По холму деловито вышагивали вороны, что-то ища в траве, но Хэмфри не обращал на них внимания.
— Тайни сказал, в следующие выходные у меня будет первый самостоятельный полет. Если погода не подкачает.
— Вот бы посмотреть на тебя, — вздохнула Джун. — Но Лили меня убьет, если я уеду. Перед Фестивалем искусств тут начинается сумасшедший дом.
Все номера и завтраки были уже расписаны. Даже в чердачную комнату дочери Лили поселила пару туристов из Страсбурга. Джун спала в кухне на раскладушке.
— Ничего, — сказал Хэмфри. — Я, наверное, даже больше бы нервничал, если бы ты смотрела. Приеду на восьмичасовом, встретимся с тобой на станции Уэверли. Отпразднуем, сходим куда-нибудь.
Джун кивнула и, дрожа, прильнула к нему.
— Замерзла? Возьми мой свитер. У меня для тебя еще кое-что есть, — он вытащил из рюкзака плоский прямоугольный сверток и вместе со свитером протянул ей.
— Книга, — сказала Джун. — Твоя тетя написала? — она надорвала бумажную обертку, и ветер тут же выхватил ее из рук. Книга оказалась детская, на обложке картинка — человек с горящими волосами на фоне золотого солнца. «Д'Олэр.

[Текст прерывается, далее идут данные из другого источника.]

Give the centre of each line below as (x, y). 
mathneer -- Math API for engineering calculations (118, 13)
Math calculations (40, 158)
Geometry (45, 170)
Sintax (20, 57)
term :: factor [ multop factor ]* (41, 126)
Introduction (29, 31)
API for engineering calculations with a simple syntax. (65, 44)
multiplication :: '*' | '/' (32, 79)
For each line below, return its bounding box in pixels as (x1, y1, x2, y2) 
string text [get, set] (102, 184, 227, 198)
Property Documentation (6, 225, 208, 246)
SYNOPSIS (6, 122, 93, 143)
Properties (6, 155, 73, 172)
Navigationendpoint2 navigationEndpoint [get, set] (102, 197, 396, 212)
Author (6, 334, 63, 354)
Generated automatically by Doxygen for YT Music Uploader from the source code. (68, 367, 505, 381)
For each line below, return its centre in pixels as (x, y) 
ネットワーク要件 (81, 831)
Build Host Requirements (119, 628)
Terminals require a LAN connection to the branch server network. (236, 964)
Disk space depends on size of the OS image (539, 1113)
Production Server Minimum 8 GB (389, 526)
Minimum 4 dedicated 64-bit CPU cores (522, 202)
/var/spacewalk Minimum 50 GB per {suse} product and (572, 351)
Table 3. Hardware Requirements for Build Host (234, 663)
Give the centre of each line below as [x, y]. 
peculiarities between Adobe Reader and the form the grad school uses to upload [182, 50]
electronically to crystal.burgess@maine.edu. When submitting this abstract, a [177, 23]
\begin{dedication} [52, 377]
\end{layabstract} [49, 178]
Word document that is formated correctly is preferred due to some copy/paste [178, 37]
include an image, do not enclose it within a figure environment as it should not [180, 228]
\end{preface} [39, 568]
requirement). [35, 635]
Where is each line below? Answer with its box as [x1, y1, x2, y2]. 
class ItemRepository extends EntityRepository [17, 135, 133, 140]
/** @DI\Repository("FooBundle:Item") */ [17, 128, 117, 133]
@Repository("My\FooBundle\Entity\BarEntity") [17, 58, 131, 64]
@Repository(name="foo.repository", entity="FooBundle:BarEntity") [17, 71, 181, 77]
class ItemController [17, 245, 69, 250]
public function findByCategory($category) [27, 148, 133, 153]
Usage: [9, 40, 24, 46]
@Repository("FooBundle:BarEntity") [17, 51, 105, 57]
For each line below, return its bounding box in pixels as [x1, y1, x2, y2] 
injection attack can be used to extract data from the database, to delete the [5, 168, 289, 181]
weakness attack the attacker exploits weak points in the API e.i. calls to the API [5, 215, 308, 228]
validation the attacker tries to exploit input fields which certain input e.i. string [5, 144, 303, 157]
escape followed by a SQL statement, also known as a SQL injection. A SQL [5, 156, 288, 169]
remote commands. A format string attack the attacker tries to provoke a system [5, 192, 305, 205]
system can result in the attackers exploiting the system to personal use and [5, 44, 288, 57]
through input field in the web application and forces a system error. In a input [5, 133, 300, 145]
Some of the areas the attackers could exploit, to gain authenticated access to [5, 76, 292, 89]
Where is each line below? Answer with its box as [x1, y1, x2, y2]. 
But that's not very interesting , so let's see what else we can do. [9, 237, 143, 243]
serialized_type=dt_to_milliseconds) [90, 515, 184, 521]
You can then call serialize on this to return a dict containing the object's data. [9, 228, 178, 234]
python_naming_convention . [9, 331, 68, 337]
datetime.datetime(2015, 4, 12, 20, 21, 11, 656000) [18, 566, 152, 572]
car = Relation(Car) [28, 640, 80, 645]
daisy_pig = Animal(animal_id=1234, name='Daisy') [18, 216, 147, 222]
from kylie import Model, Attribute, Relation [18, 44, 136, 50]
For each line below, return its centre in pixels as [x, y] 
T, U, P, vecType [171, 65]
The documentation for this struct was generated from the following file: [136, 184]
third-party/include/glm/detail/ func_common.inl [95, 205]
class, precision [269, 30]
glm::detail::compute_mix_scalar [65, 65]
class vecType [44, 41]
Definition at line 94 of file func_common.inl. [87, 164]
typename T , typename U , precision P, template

Легенды и мифы Древней Греции».
Хэмфри смотрел куда-то в сторону.
— Прочитай и скажи, что ты о ней думаешь.
Джун полистала книгу.
— Что ж, по крайней мере, тут есть картинки.
В сумерках было слишком темно, чтобы разобрать текст. Город внизу и бегущая по склону тропка стали фиолетово-серыми; казалось, холм сейчас поплывет куда-то по дымчатой темноте. Вороны ходили вокруг, как ожившие черные кляксы, ветер с глухими вздохами теребил траву и кончики птичьих крыльев. Джун еще плотнее завернулась в свитер.